The concept of the preceding volumes has been closely retained. In 26 chapters, including an introductory chapter, syntheses of more than 40 natural products or natural product core structures are discussed in detail. The syntheses, together with historical excursions, have been taken from literature of the years 2003 to 2010. Each chapter begins with background information about the discovery, structure elucidation, and biological significance of the target molecule(s). To aid the reader_s orientation, key concepts of the total synthesis described are provided at the beginning of each chapter. After describing retrosyntheses that have been achieved, and any preliminary synthetic work, the chapter gives a very detailed description of the synthesis of the target structure, including almost all the individual steps. All literature references are clearly identified by chapter endnotes, thus allowing rapid access to the primary sources. The chapter ends with a short summary and a well-chosen, detailed, and extensive list of references. This alone is one of the great strengths of the book, and provides every synthetic chemist with an excellent pool for the solution of his or her own synthetic problems. Also particularly valuable for the reader are the short reviews on specific topics, which have the scope and style of review articles. Thus, one finds surveys on current topics of interest such as organocatalysis (Chapter 7: littoralisone, oseltamivir, hirsutellone B) and C_H activation (Chapter 2: tetrodotoxin) next to overviews of more classical themes such as Schenk ene reactions with singlet oxygen (Chapter 12: tetracycline), photochemically induced [2+2] cycloadditions (Chapter 18: biyouyanagin A), [2+2+2] cycloadditions, Diels-Alder reactions with o-quinones (Chapter 22: sporolid B), and Kagan-Molander SmI2 couplings (Chapter 24: vannusal B). The review of asymmetric halogenation reactions (Chapter 21: chlorosulfolipid cytotoxin) is particularly well-written, as it clearly demonstrates, to the young scientist as well as to the post- or pre-graduate student, that there are still enough chemical transformations that have not yet been sufficiently studied, and therefore leave room for personal creativity and ambition.

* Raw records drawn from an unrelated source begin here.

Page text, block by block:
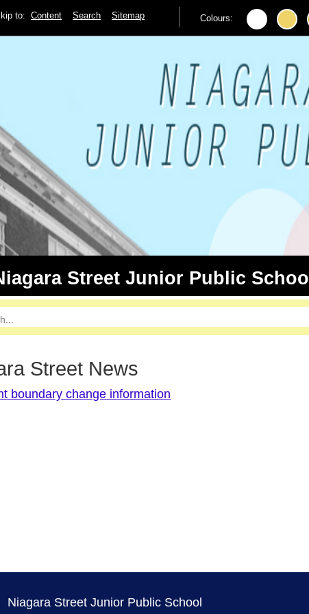
to: Content Search Sitemap Colours:
Street Junior Public School
Street News
boundary change information
Niagara Street Junior Public School

Novelties of this third volume compared to the previous ones are mainly concerned with the detailed contents. The depth of mechanistic discussions has been greatly increased. The introductions to the chapters often feature insights into the biosynthesis of the natural product concerned (e.g., Chapter 10: stephacidin). Some small sections describe problems associated with structure elucidation, which then led to revision of the supposed structure in the context of the total synthesis (e.g., in Chapter 4: azaspiracid-1). The very instructive concept of discussing and comparing several different syntheses of a target structure in a parallel fashion, which was introduced in the second volume of this series, has now been further developed in a clever way. Sometimes it would also have been useful for the synthetic chemist reader to be given an explanation of why a specific unusual reagent was chosen at a certain stage during the planning or carrying out of a synthesis, and why an apparently more convenient and conventional procedure was avoided. Such explanations, and possibly also descriptions of unsuccessful attempted routes, could give the reader an even more detailed insight into problems of reactivity or selectivity of a specific reagent or substrate.

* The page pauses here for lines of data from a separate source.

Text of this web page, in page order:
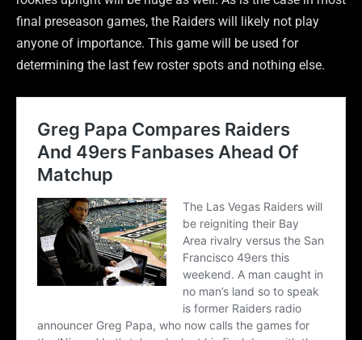
final preseason games, the Raiders will likely not play
anyone of importance. This game will be used for
determining the last few roster spots and nothing else.
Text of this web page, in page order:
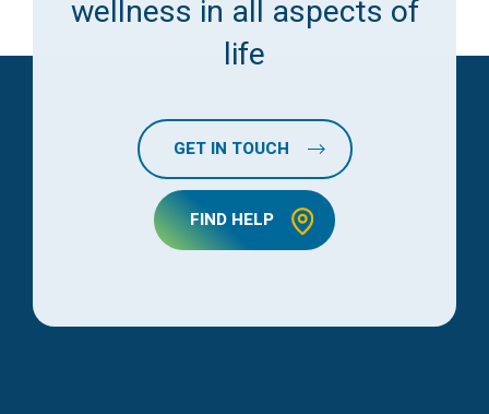
wellness in all aspects of
life
GET IN TOUCH
FIND HELP

The layout of this book has only been slightly changed compared with previous volumes. One innovation is the introduction of a colored title page at the beginning of each chapter, presenting an attractive graphical illustration of the target structure, together with its natural source and a picture of the leader of the group that worked on the total synthesis. However, the opportunity to similarly illustrate other parts of the chapter has not been taken; especially in the introduction, figures or graphics in color might have improved the accessibility of the contents. The question of whether it would be an advantage to also introduce color into the synthetic schemes depends on the reader_s personal taste as well as the costs of the book. On the other hand, the great success of this series does support a continuation of the style in its present form.

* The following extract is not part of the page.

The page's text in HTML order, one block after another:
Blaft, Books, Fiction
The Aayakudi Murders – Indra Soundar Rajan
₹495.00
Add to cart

As the selection of synthetic target molecules for this book is exclusively taken from the more recent literature, in contrast to the first volume of the series, it remains to be seen whether the syntheses described will eventually become true classics. This book will certainly contribute its share to ensuring that these syntheses will be used as outstanding models for teaching and research purposes, even 20 or more years from now. One could also consider an even broader selection of target molecules and structures, which might be less close to the main author_s field of work and experience (at least 10 out of 26 chapters deal with the author_s syntheses). Indisputably, K. C. Nicolaou has made outstanding contributions in his research field. But who would not, for this very reason, like to see discussions of other scientists_ syntheses by the master himself?
A particularly extensive account is given in Chapter 3, which describes an impressive 60 g total synthesis of discodermolide by Novartis. This clearly demonstrates the increasing scientific, but also industrial, importance of complex syntheses of natural products. The present volume - and hopefully future books of this series - offer an exciting and outstanding overview of the subject of natural products total syntheses in its complexity and variety. Classics in Total Synthesis III will surely itself become a classic in the literature on the state of the art of contemporary organic synthetic chemistry.
Dirk Menche, Sebastian Essig
Organisch-Chemisches Institut
Ruprecht-Karls-Universität Heidelberg (Germany)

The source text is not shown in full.